This is the first post for a New Media Seminar that I am participating in at Virginia Tech. The main site for this seminar includes comments on weekly readings. Seminar Twitter Hashtag: #vtnmss15.
Reading: “As We May Think” by Vannevar Bush, Atlantic Monthly, 176(1):101-108. (July 1945).
Many of the passages in Vannevar Bush’s article As We May Think resonate with the current state of scientific research. As I was reading the first part of the article, I could see the desire to accumulate and aggregate massive amounts of information, making data collection a more efficient process. In the back of my mind I kept thinking, “But what next? What happens after you have obtained all this information?” In biological discovery, we are exactly at this point; the development of high-throughput technologies are producing enormous amounts of observations about biological systems. As examples, 1,000 human genomes have been sequenced to better understand genetic variation in human populations, and thousands of cancer genomes have been measured to identify underlying mechanisms of cancer. How are we going to use these datasets to further scientific discovery? Then, I came across this paragraph:
So much for the manipulation of ideas and their insertion into the record. Thus far we seem to be worse off than before—for we can enormously extend the record; yet even in its present bulk we can hardly consult it. This is a much larger matter than merely the extraction of data for the purposes of scientific research; it involves the entire process by which man profits by his inheritance of acquired knowledge. The prime action of use is selection, and here we are halting indeed. There may be millions of fine thoughts, and the account of the experience on which they are based, all encased within stone walls of acceptable architectural form; but if the scholar can get at only one a week by diligent search, his syntheses are not likely to keep up with the current scene.
The passage above begins Bush’s response to the pivotal moment when we have collected, annotated, and recorded so much data it becomes difficult to manage. In computer science, the sub-discipline of Big Data has emerged exactly to address Bush’s comment that “for we can enormously extend the record; yet even its present bulk we can hardly consult it.” How do we manage this data to aid in scientific discovery, by placing the right information in front of the right experts? But first, we must know what we’re looking for.

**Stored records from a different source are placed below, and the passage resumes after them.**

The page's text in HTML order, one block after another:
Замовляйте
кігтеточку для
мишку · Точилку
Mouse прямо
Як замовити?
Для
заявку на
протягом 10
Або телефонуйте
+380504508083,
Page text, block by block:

Bush writes “there may be millions of fine thoughts…all encased within stone walls of acceptable architectural form.” However, one may need to find a handful of these thoughts to advance scientific understanding. We have a needle in a haystack problem, except that the individuals who manage the haystack may not have the expertise to identify the needle once they’ve found it. Bush’s notion of selection and indexing in subsequent passages begin to capture the need for clear data organization, and the memex is his ultimate idea of organizing one’s knowledge.

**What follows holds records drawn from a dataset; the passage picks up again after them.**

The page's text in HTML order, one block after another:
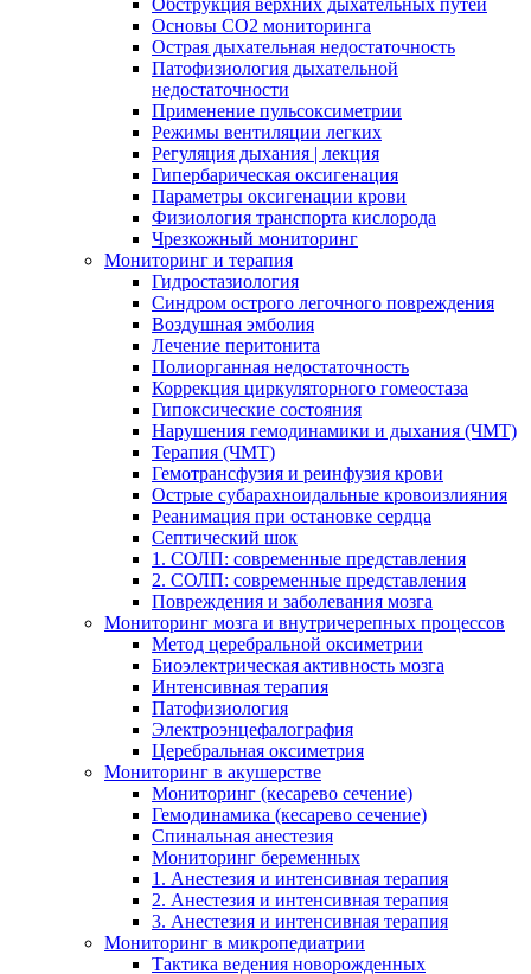
Обструкция верхних дыхательных путей
Основы СО2 мониторинга
Острая дыхательная недостаточность
Патофизиология дыхательной
недостаточности
Применение пульсоксиметрии
Режимы вентиляции легких
Регуляция дыхания | лекция
Гипербарическая оксигенация
Параметры оксигенации крови
Физиология транспорта кислорода
Чрезкожный мониторинг
Мониторинг и терапия
Гидростазиология
Cиндром острого легочного повреждения
Воздушная эмболия
Лечение перитонита
Полиорганная недостаточность
Коррекция циркуляторного гомеостаза
Гипоксические состояния
Нарушения гемодинамики и дыхания (ЧМТ)
Терапия (ЧМТ)
Гемотрансфузия и реинфузия крови
Острые субарахноидальные кровоизлияния
Реанимация при остановке сердца
Септический шок
1. СОЛП: современные представления
2. СОЛП: современные представления
Повреждения и заболевания мозга
Мониторинг мозга и внутричерепных процессов
Метод церебральной оксиметрии
Биоэлектрическая активность мозга
Интенсивная терапия
Патофизиология
Электроэнцефалография
Церебральная оксиметрия
Мониторинг в акушерстве
Мониторинг (кесарево сечение)
Гемодинамика (кесарево сечение)
Спинальная анестезия
Мониторинг беременных
1. Анестезия и интенсивная терапия
2. Анестезия и интенсивная терапия
3. Анестезия и интенсивная терапия
Мониторинг в микропедиатрии
Тактика ведения новорожденных

Biological research is becoming more and more collaborative, as enormous datasets require sophisticated technologies and algorithms for analysis. Building upon Bush’s memex, we now need tools and paradigms to describe one individual’s knowledge to others. Perhaps we will develop a framework that allows researchers to benefit from the “inheritance of acquired knowledge” in an efficient and descriptive manner. Wikipedia may in fact be a CliffsNotes for everything in life (their statistics page boasts about 800 new articles a day). Providing a means for inherited knowledge may be a necessity to, as Bush puts it, “keep up with the current scene” of scientific discovery.